Speech synthesis that improves through adaptive learning
This project aims to develop an original speech synthesis technology that learns from data with little or no expert supervision and continually improves itself, simply by being used.
The speech synthesis system will be portable to new languages with minimal effort; it will be first developed for the 4 languages of the consortium partners (English, Finish, Spanish, Romanian) and then extended to at least 6 additional ones. The system will also make it easy for non-expert users to create new voices and indeed entire systems in new languages. All developments will be made available to the community under Open Source licenses.

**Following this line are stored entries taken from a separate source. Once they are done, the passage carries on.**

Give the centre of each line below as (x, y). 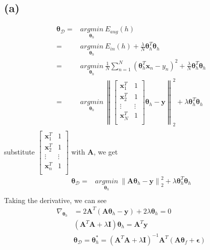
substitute (19, 151)
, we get (106, 151)
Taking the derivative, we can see (56, 200)
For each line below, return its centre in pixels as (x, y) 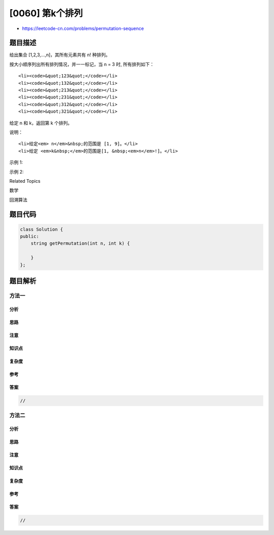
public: (29, 237)
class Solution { (42, 229)
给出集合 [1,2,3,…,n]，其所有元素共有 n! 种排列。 (60, 55)
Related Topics (25, 181)
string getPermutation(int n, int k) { (80, 243)
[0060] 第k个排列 (46, 13)
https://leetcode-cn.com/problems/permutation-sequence (83, 28)
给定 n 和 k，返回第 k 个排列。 (41, 123)
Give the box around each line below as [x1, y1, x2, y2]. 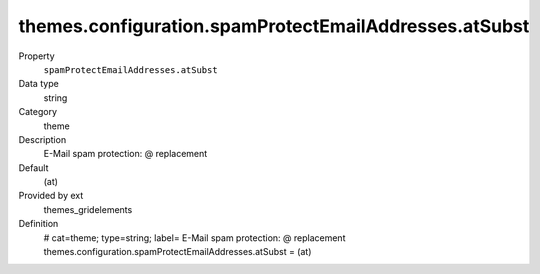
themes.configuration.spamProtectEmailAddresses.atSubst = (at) [43, 246, 312, 258]
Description [18, 133, 67, 145]
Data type [18, 78, 59, 90]
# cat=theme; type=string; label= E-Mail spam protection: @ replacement [43, 231, 346, 244]
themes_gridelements [43, 203, 133, 215]
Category [18, 106, 58, 118]
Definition [18, 218, 59, 230]
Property [18, 50, 55, 62]
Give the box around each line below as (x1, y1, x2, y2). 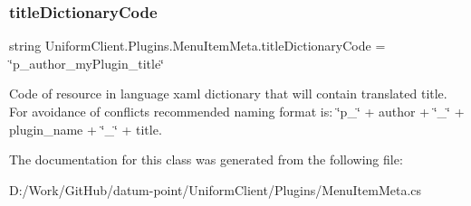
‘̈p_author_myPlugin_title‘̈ (9, 53, 165, 72)
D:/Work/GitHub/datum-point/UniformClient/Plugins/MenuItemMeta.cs (9, 180, 422, 199)
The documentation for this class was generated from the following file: (9, 150, 403, 169)
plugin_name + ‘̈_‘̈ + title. (9, 119, 162, 138)
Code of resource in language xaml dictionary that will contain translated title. (9, 84, 447, 103)
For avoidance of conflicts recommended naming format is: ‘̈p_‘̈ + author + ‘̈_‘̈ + (9, 102, 465, 120)
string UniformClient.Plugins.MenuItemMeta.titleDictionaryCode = (9, 36, 386, 55)
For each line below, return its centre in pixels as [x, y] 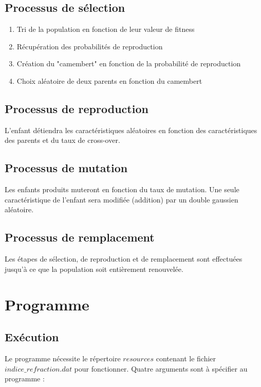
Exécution [32, 337]
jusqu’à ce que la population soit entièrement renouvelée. [94, 269]
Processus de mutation [66, 168]
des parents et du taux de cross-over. [62, 140]
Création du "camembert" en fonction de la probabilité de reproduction [129, 63]
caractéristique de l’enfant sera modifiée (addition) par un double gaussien [122, 199]
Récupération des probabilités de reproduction [90, 46]
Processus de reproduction [77, 108]
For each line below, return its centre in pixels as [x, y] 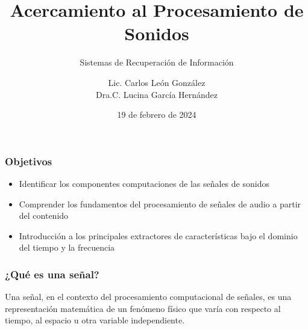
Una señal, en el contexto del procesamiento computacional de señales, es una [148, 297]
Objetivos [29, 161]
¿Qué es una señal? [52, 274]
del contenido [44, 215]
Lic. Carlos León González [157, 82]
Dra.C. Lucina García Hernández [157, 94]
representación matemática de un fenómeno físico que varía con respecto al [143, 308]
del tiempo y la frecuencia [67, 247]
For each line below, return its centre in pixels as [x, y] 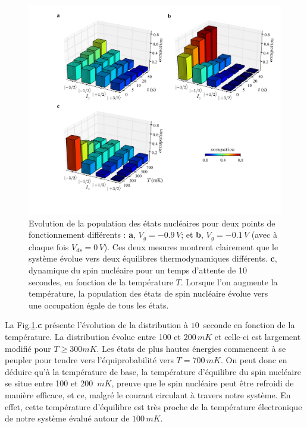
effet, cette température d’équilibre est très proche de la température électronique [153, 406]
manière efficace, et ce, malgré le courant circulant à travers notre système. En [148, 394]
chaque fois [49, 246]
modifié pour [28, 348]
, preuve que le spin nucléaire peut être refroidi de [203, 383]
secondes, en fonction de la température [101, 281]
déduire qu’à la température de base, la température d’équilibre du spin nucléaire [153, 371]
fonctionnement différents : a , [82, 235]
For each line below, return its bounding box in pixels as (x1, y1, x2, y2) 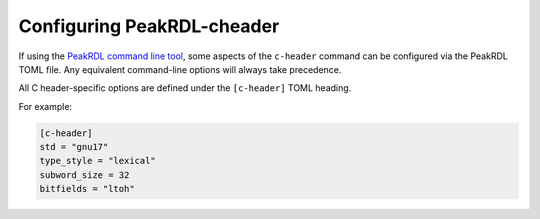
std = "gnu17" (39, 141, 109, 153)
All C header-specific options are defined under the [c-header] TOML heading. (18, 82, 352, 94)
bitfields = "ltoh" (39, 183, 135, 195)
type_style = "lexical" (39, 155, 157, 167)
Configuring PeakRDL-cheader (18, 15, 280, 37)
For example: (18, 100, 73, 112)
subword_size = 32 (39, 169, 130, 180)
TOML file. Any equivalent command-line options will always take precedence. (18, 63, 342, 75)
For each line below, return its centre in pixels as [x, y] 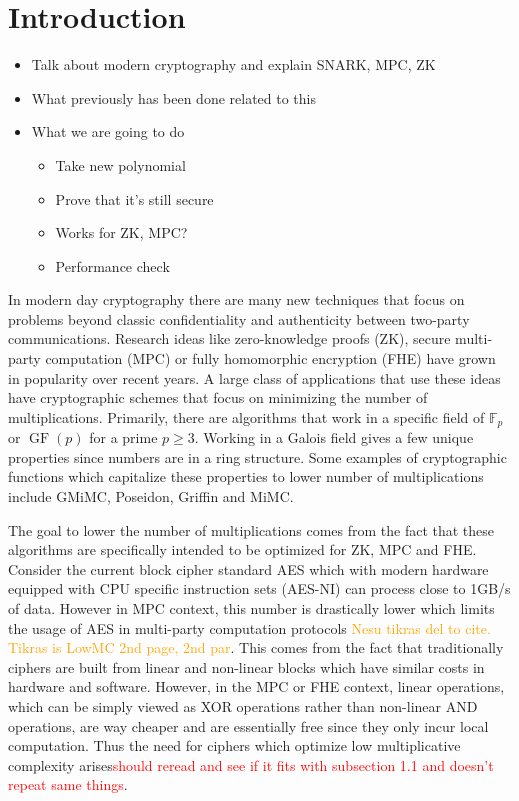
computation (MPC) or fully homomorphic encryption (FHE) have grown [270, 358]
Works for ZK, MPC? [121, 232]
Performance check [112, 265]
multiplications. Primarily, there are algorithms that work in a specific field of [246, 416]
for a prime [123, 437]
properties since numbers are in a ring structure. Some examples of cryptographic [257, 456]
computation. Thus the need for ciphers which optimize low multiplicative [234, 745]
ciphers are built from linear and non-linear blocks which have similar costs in [246, 666]
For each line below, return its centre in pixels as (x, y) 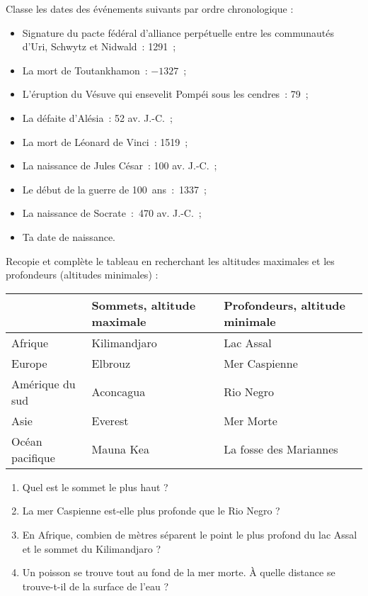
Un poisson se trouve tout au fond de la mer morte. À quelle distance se (179, 572)
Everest (110, 420)
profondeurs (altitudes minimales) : (82, 275)
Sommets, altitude (144, 305)
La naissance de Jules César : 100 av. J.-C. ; (120, 165)
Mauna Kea (120, 449)
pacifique (33, 457)
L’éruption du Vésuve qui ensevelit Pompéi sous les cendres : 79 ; (165, 94)
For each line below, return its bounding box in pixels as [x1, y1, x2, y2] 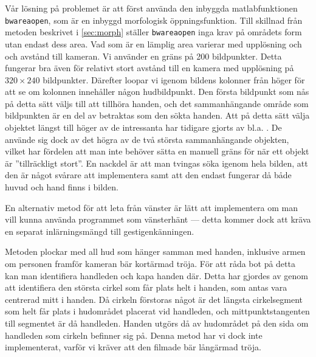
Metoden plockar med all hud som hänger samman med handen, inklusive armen [5, 245, 306, 258]
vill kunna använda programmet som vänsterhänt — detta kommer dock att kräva [5, 213, 311, 226]
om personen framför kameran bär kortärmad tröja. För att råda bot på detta [5, 257, 295, 269]
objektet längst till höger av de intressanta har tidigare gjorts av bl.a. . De [5, 121, 282, 134]
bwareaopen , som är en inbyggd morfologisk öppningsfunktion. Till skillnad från [5, 13, 303, 26]
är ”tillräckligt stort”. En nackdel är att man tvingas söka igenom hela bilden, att [5, 156, 308, 169]
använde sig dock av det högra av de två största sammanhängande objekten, [5, 133, 289, 145]
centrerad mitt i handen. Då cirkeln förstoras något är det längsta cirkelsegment [5, 293, 303, 305]
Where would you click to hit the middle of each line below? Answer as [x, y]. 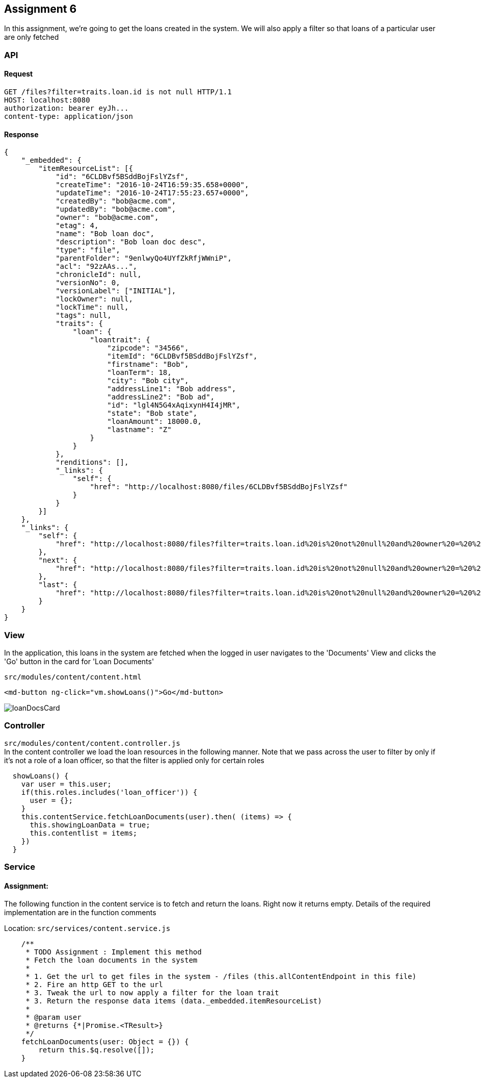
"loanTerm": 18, [139, 373]
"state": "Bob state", [152, 413]
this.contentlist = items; [84, 833]
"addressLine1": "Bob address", [172, 389]
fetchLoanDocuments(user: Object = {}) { [105, 1042]
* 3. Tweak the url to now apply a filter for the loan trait [152, 993]
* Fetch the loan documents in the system [112, 960]
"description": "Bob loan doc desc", [131, 242]
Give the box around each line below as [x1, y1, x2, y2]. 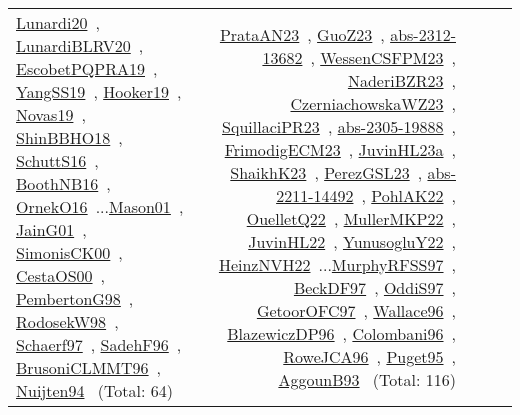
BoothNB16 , [16, 172, 111, 195]
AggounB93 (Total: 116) [278, 367, 456, 391]
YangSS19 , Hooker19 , [16, 80, 182, 103]
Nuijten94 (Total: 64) [16, 379, 173, 402]
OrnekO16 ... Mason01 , [16, 195, 184, 218]
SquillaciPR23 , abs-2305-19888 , [222, 114, 456, 138]
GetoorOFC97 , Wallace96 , [256, 298, 456, 322]
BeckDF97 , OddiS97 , [293, 275, 456, 299]
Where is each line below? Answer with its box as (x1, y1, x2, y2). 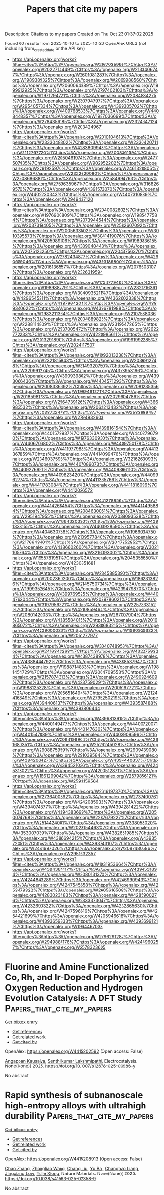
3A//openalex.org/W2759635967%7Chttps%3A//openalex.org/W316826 (12, 181, 159, 187)
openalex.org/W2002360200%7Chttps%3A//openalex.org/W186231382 (12, 575, 158, 581)
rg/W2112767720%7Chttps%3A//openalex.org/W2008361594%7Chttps (12, 150, 157, 155)
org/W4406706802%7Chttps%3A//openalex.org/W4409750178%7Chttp (12, 440, 159, 446)
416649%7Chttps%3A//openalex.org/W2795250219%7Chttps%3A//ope (12, 695, 158, 701)
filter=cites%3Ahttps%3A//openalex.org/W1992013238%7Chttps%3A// (12, 352, 157, 358)
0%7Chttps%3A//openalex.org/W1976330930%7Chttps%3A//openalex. (12, 435, 158, 441)
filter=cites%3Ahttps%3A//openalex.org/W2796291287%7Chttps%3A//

Target Group of the project
The target group are application developers who need to include speech generation in their system, for instance telecommunication companies or games developers.
Objectives and Innovation
The project aims to enable speech generation in new languages and with new voices with only minimal effort. One innovation is the use of a statistical data-driven approach in the text processing component, making it learnable from data. Another innovation is the use of machine learning techniques to improve the quality of the output speech based on user feedback, and the adaptation of the speaking style to the genre of the text (i.e., the type of content).
Results of the project
The main result of the project is a highly adaptable and portable complete speech synthesis system which can be used for a wide variety of languages and domains. Project partners will use models and algorithms which enable every component of a speech synthesiser to be learned from data, with little or minimal supervision, and which enable learning to continue whilst the system is in use. Those models will be flexible and capable of producing a range of speaking styles, including expressive, conversational, and highly-intelligible speech.
Impact (scientific, technical, socio-economical)
Improving the usability of speech generation by making the speech sound more natural, extending the use of speech generation to lesser resourced languages and large numbers of niche domains, by reducing the development costs of new speech generation systems.